Lydia scowled slightly, then turned to give herself one last look in the glass. She tilted her head, pressed back her shoulders, and gave a sharp tug at the back of her blouse to wrap it more snugly into her skirts.
Uncle Gardiner cleared his throat.
Lydia sighed loudly and departed with Mary.
“Lizzy, how was Papa today?” enquired Jane.
“Oh, I do wish you would not ride out to that horrid place alone!” Mrs Bennet lamented. “Goodness knows what might befall you in that horse camp.”
“I am always with Papa,” Elizabeth objected. “He is well today, by the way. You know he was kicked last week, but he is mending well enough.”
“Lizzy,” Uncle Gardiner sighed, “I fear your mother is right. There are simply too many strange men about town now. I do not think you should be riding alone—no, not even with one of your sisters. Perhaps Billy Collins can ride with you. I do not think any will trouble you so long as you have a man with you.”
Elizabeth groaned.Not her cousin!Billy could scarcely sit a horse without being strapped to the saddle, and nobody prattled such banalities! “What of John Lucas, Uncle? We would be safe with him, I am sure.”
“John Lucas works for Mr Drysdale now and will be wanted at the rail yard. I can spare Billy well enough.”
Elizabeth rolled her eyes toward Jane, finding a sympathetic gaze awaiting her. Uncle could spare their cousin so well because Billy was essentially worthless, and everyone knew it—save for Billy. That Uncle Gardiner kept their cousin employed was more a testament to his generosity than any merit on Billy’s part.

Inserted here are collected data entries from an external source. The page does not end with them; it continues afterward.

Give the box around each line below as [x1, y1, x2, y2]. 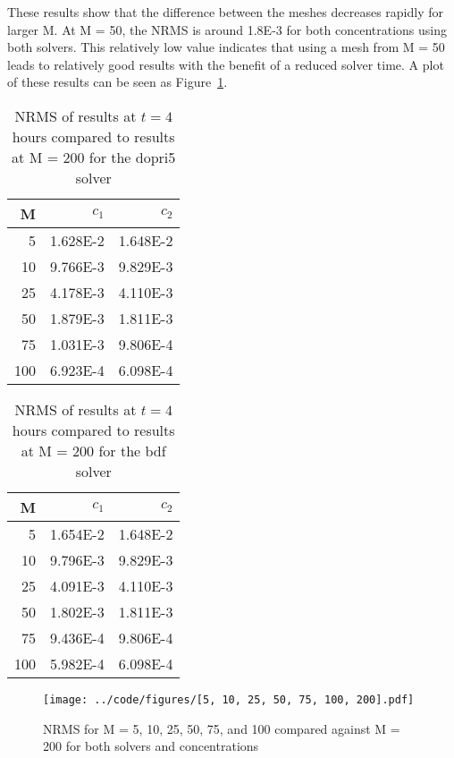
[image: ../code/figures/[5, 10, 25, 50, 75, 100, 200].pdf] [43, 693, 415, 706]
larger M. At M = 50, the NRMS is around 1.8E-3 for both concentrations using [7, 20, 448, 38]
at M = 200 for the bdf [21, 439, 166, 461]
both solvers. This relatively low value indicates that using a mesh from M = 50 [7, 38, 445, 56]
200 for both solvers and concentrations [43, 737, 259, 755]
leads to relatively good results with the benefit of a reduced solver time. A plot [7, 55, 444, 73]
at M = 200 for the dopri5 [12, 146, 176, 167]
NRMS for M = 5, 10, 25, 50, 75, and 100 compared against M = [43, 719, 400, 737]
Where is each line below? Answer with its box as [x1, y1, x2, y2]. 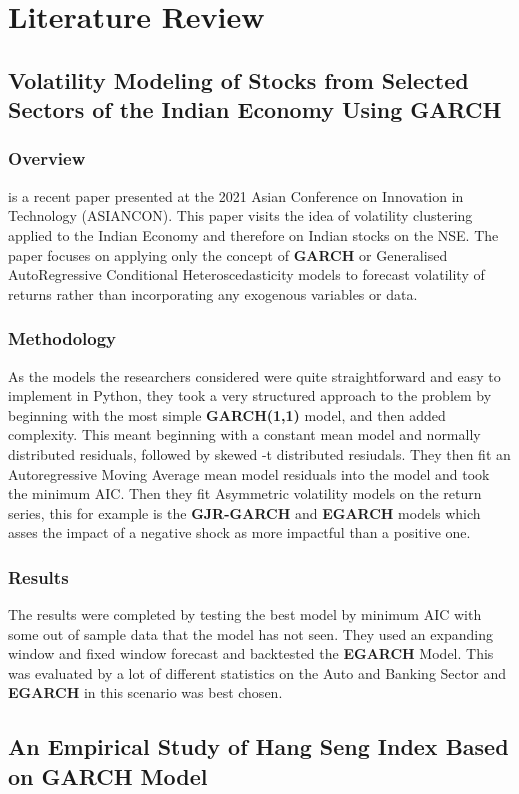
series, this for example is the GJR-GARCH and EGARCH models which [8, 502, 481, 523]
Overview [8, 146, 86, 171]
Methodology [8, 326, 117, 351]
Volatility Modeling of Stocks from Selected [8, 64, 469, 95]
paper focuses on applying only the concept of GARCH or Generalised [8, 244, 448, 265]
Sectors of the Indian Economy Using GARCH [8, 94, 502, 125]
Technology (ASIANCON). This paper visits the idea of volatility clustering [8, 205, 473, 226]
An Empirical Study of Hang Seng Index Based [8, 731, 509, 762]
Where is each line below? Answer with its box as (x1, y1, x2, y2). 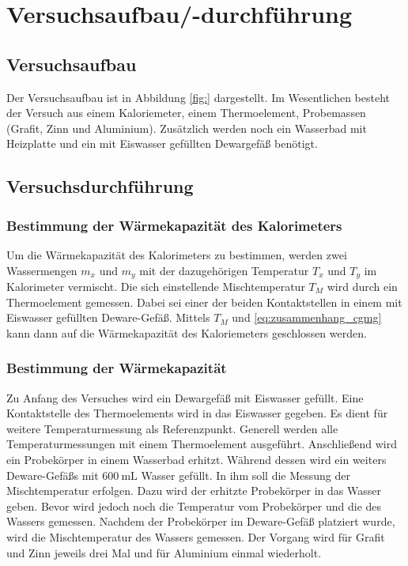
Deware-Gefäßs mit (6, 466, 99, 483)
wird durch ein (327, 278, 398, 294)
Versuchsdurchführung (6, 174, 194, 198)
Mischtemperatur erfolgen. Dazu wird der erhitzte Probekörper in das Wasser (6, 482, 381, 499)
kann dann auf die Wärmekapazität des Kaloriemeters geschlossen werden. (6, 324, 367, 341)
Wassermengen (6, 262, 77, 278)
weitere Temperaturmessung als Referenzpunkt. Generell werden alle (6, 420, 338, 436)
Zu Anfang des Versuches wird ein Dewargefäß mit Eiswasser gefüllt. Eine (6, 389, 364, 406)

“Come, Lizzy,” soothed their uncle. “I know you will not argue with me. You heard what happened with Mary King—why, it makes my blood boil just to think of it! I cannot bear for such to befall you on your visits to your father.”
Elizabeth was still pouting, but only faintly. In a last half-hearted objection, she offered, “Mary King was walking alone after dark, Uncle Edward. I am mounted, during the day.”
Her uncle only lifted a brow, shaking his head. Dearly as she loved him, she could do little but concede.